This pub chat brought us to tears

In the debris of the Enlightenment there’s a rising warmth to the mystical.

Belle is the staff writer at Seen & Unseen and co-host of its Re-enchanting podcast.

Four people sit round a pub table, some look animated, others pensive.
gaspar zaldo on Unsplash

I recently found myself sitting in an Oxford pub, crying with a man I barely know. And I wanted to tell you about it.  

How did we, two almost-strangers, find ourselves crying opposite each other?  

Well…  

Oh, gosh. How do I say this? We were crying because we were talking about Jesus. 

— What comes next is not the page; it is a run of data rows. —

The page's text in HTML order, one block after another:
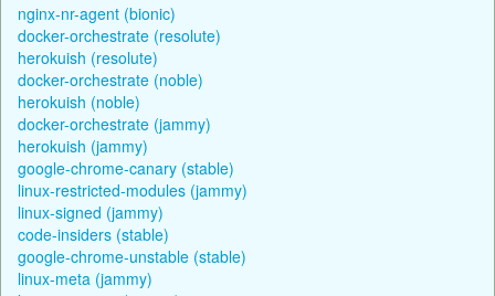
nginx-nr-agent (bionic)
docker-orchestrate (resolute)
herokuish (resolute)
docker-orchestrate (noble)
herokuish (noble)
docker-orchestrate (jammy)
herokuish (jammy)
google-chrome-canary (stable)
linux-restricted-modules (jammy)
linux-signed (jammy)
code-insiders (stable)
google-chrome-unstable (stable)
linux-meta (jammy)
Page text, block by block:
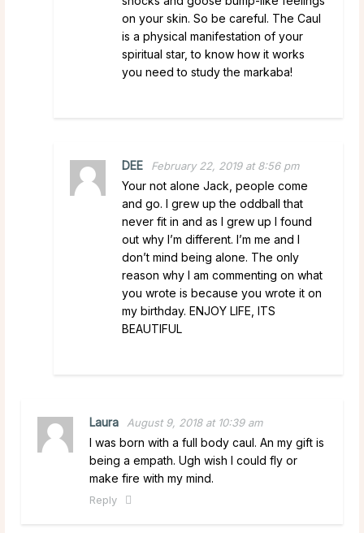
on your skin. So be careful. The Caul
is a physical manifestation of your
spiritual star, to know how it works
you need to study the markaba!
DEE February 22, 2019 at 8:56 pm
Your not alone Jack, people come
and go. I grew up the oddball that
never fit in and as I grew up I found
out why I’m different. I’m me and I
don’t mind being alone. The only
reason why I am commenting on what
you wrote is because you wrote it on
my birthday. ENJOY LIFE, ITS
BEAUTIFUL
Laura August 9, 2018 at 10:39 am
I was born with a full body caul. An my gift is
being a empath. Ugh wish I could fly or
make fire with my mind.
Reply
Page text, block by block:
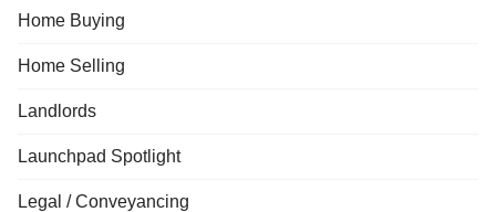
Home Buying
Home Selling
Landlords
Launchpad Spotlight
Legal / Conveyancing
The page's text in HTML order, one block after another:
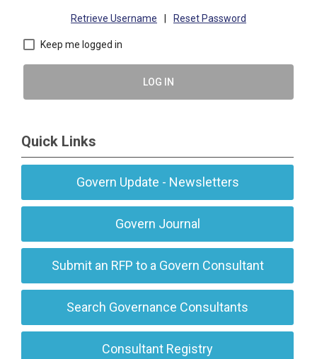
Retrieve Username Reset Password
Keep me logged in
LOG IN
Quick Links
Govern Update - Newsletters
Govern Journal
Submit an RFP to a Govern Consultant
Search Governance Consultants
Consultant Registry
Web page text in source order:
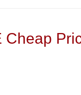
Cheap

We’d both been spending the week at a gathering of academics in Oxford and one sunny afternoon, we, along with the other attendees, had wandered to one of Oxford’s effortlessly enchanting pubs. We ordered a couple of their finest IPAs and found ourselves perched next to each other. I quickly gauged that this guy doesn’t dabble in small talk, so, right there - sat in battered leather armchairs and surrounded by people - we spoke to each other about Jesus. Not in any kind of academic or philosophic manner; we just sort of shared what we think of him, what we feel about him, what we wonder about him.  

Ten minutes later, we had demonstrably leaky eyes.  

You see, my comrade in tears and I, we’re both Christians. Over the past two-thousand-ish years, that term has come to mean a number of things – it’s become a weighted word. But what I mean when I say that we’re both Christians, is that we love Jesus.  

That’s so weird to say, isn’t it? I’m resisting the urge to polish that definition up, to mop up the whimsy and make it more palatable for you. My instinct is to reach for an academic reasoning, a profound way to make what I just said sound less weird. But I’m going to resist. I’m just going to let that seemingly absurd truth blow in the wind.  

Can I let you in on something, though? Something a little vulnerable? I love Jesus, but I find him hard to talk to you about. One of two things tends to happen when I try, I get emotional, or I get embarrassed. Neither feels helpful. 

Let’s start with the embarrassment, because it’s easier to explain.  

We live in the debris of the Enlightenment. We’re materialists, rationalists, all that we see is all that there is-ists. We want certainty, we want prove-ability, we want to stand upon the solid ground of reason. We’ve spent the last century or two valuing cold, hard, facts – not warm, soft, inklings. We’ve repeatedly traded mystery for mastery.  And, because of all those things, we’ve ushered in secularism. That’s what we call ourselves, isn’t it? Secular? Those who have outgrown their need of a cosmic saviour, those who have finally burst free of the God delusion.  

This story, this event, it teaches me that everything can be mended, including me. 

This is my context as much as it is yours, and so, with all of that swirling around me – with secularism acting as the societal stage upon which I stand - my belief in Jesus is odd. I have spent my life feeling deeply unintelligent for believing that Jesus was all that he said he was, I can’t deny that. Secular culture has often had me feeling as though I’ve pulled up a chair, ready and excited to play the game of life, only to find that I hold an old set of instructions. Secularism screams at me, points at me, makes me feel as though I’m wearing an outfit that went out of fashion two seasons ago. And so, much to my shame, I get embarrassed. I play its game, a game I wasn’t designed to play, and I lose.  

And then there’s the specificity of Jesus, right? 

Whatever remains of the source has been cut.